Der letzte Vorkriegswettbewerb fand um 1940 statt. Während des Zweiten Weltkriegs wurde der Anlaufturm zerstört und die Schanze außer Betrieb gesetzt. Kurz nach Kriegsende begann die Skisparte der TS Arzberg mit dem Wiederaufbau. 1947 wurde die Klingelbrunnenschanze erneut eröffnet, und in der ersten Hälfte der 1950er Jahre fanden zahlreiche Vereins- und Regionalwettkämpfe statt. Mitunter erschwerten kurze Winter und unzureichende Schneemengen den Betrieb, bedingt durch die relativ niedrige Lage der Schanze.
Mitte der 1950er Jahre wurde die Anlage umfassend modernisiert. Dabei nutzte man demontierte Stahlstrommasten aus dem modernisierten Netz des Bayernwerks als Baumaterial für einen neuen, etwa achtzehn Meter hohen Anlaufturm. Der Umbau wurde 1956 abgeschlossen, und in den darauffolgenden Jahren — um 1958 — wurde die Schanze offiziell wieder eingeweiht. Nach der Modernisierung wurde sie zeitgemäßer und für die Springer der Region attraktiver.
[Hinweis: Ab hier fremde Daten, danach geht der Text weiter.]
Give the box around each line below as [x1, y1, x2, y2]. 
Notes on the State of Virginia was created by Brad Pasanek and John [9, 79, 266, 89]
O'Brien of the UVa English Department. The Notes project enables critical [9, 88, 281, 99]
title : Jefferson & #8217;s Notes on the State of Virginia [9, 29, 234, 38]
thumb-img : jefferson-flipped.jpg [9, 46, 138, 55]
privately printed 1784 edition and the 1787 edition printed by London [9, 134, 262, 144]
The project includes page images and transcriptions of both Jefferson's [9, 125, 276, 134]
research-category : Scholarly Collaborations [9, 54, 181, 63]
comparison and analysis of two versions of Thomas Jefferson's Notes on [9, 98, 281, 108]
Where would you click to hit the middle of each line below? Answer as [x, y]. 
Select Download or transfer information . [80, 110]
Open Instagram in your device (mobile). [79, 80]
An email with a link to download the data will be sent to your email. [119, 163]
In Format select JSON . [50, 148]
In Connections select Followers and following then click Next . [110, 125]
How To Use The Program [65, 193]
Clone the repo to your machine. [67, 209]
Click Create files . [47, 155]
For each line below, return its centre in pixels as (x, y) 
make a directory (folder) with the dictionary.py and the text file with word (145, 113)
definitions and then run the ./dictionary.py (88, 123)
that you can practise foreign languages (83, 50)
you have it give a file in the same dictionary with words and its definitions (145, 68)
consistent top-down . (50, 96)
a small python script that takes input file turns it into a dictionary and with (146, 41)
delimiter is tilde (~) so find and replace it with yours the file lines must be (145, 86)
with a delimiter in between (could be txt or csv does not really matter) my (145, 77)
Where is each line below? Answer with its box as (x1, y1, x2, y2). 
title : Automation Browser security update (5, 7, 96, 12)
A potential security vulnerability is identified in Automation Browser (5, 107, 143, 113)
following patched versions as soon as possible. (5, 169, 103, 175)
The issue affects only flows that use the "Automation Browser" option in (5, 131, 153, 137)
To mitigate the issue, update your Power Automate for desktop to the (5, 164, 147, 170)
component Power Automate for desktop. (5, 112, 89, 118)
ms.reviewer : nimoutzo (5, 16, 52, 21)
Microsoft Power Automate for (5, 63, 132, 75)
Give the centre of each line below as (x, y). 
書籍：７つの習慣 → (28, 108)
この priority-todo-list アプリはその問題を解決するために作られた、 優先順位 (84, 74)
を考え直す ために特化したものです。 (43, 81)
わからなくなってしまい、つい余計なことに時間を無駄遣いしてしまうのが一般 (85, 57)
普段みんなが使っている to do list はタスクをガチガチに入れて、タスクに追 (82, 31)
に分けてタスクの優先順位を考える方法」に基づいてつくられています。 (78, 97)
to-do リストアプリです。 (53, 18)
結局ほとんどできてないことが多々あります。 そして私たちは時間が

Der Schanzenrekord betrug 42 Meter und wurde von Heinrich Zapf aus Bischofsgrün erzielt — einem der führenden westdeutschen Skispringer jener Zeit, Teilnehmer der Vierschanzentournee und Inhaber mehrerer Schanzenrekorde in Bayern. Auf der Klingelbrunnenschanze sprangen auch die besten Athleten der TS Arzberg, darunter der aus Arzberg stammende Gerhard Stöhr, der in seiner Jugend zu den stärksten Springern der Fichtelgebirgsregion gehörte.
Ende der 1960er Jahre begann das Interesse am Skispringen auf kleinen lokalen Schanzen allmählich abzunehmen. Der letzte Wettkampf auf der Klingelbrunnenschanze fand 1967 statt. Mitte der 1970er Jahre wurde die Anlage — wie viele andere Schanzen der Region — endgültig abgebaut, etwa im Jahr 1976. In den folgenden Jahrzehnten blieb am Hang nur noch ein beleuchteter Skilift bestehen, der heute ebenfalls nicht mehr betrieben wird.
Obwohl die Schanze nicht mehr existiert, nimmt sie in der lokalen Erinnerung einen wichtigen Platz ein. Ehemalige Mitglieder der TS Arzberg erinnern sich noch an sie, darunter Oswald Kutzer, langjähriges Mitglied der Skisparte und Hüter eines wertvollen Fotoarchivs über die Winter in Arzberg. Bei einem der historischen Festumzüge der Stadt präsentierte der Verein sogar eine hölzerne Miniatur der ehemaligen Schanze — eine Hommage an eine Anlage, die das sportliche Leben der Stadt fast ein halbes Jahrhundert lang geprägt hat.